The scar is so elevated that it rises above the tear film and is becoming desiccated. This is the cause of the patient’s discomfort.
I would attempt manual removal of the scar using a 57 blade, followed by burring. The scar is shaped like a gum drop and is therefore not suitable for localized laser PTK. If she has a history of keloid formation, a sponge would be soaked in MMC 0.02%, squeezed dry, and then applied directly to the excision site for 15 seconds. Thereafter, the site would be rinsed with copious amounts of balanced salt solution.
Topical steroids would be prescribed postoperatively, and the patient would be closely observed.
WHAT I DID: ABI TENEN, MBBS (HONS), FRANZCO
After discussing various treatment options with the patient, I recommended manual debridement with PTK and an extended application of MMC in the left eye. I emphasized that the prognosis regarding her refractive outcome was guarded and that a second procedure might be necessary.
After epithelial debridement with 20% alcohol and limited manual debridement, PTK with a 10-mm radius and a depth of 10 µm was performed using the Schwind Amaris 1050 (Schwind eye-tech-solutions). MMC was applied with a sponge for 45 seconds.
After surgery, the patient was administered a low dose of oral prednisolone for 5 days in addition to a routine post-PTK regimen. The cornea healed without concern. At 1 week, her ocular discomfort had resolved, and the corneal contour was significantly smoother.

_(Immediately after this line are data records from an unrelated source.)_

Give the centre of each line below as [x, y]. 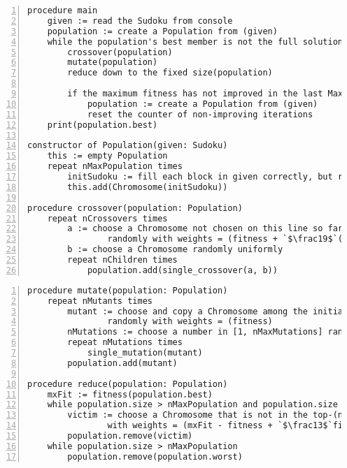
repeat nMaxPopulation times [115, 167]
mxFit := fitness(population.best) [130, 394]
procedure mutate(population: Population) [128, 290]
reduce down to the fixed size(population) [170, 73]
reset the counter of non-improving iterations [200, 114]
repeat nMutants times [100, 301]
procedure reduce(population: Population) [128, 384]
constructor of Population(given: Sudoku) [128, 146]

Four months after surgery, her UCVA was 6/7.5+2 OS, and her manifest refraction was -0.25 -0.5 x 25º = 6/6+1 OS. The patient was tapering the fluorometholone drops, and her eye was comfortable. A clinical examination and AS-OCT revealed a reduced area of scarring (Figure 3).

Figure 3. AS-OCT section comparing the pre- and postoperative appearance of the nodular scar in the left eye.
At her last visit, approximately 6 months after surgery, the cornea was stable, and the patient was happy with her outcome.
1. Lee HK, Choi HJ, Kim MK, Wee WR, Oh JY. Corneal keloid: four case reports of clinicopathological features and surgical outcome. BMC Ophthalmol. 2016;16(1):198.
2. Bakhtiari P, Agarwal DR, Fernandez AA, et al. Corneal keloid: report of natural history and outcome of surgical management in two cases. Cornea. 2013;32(12):1621-1624.
3. Sharifi A, Mirshekari TR, Azh M, Sadeghi H, Akbari Z, Zand A. Secondary corneal keloid: a report of two cases. Oxf Med Case Reports. 2024;2024(9):omae105.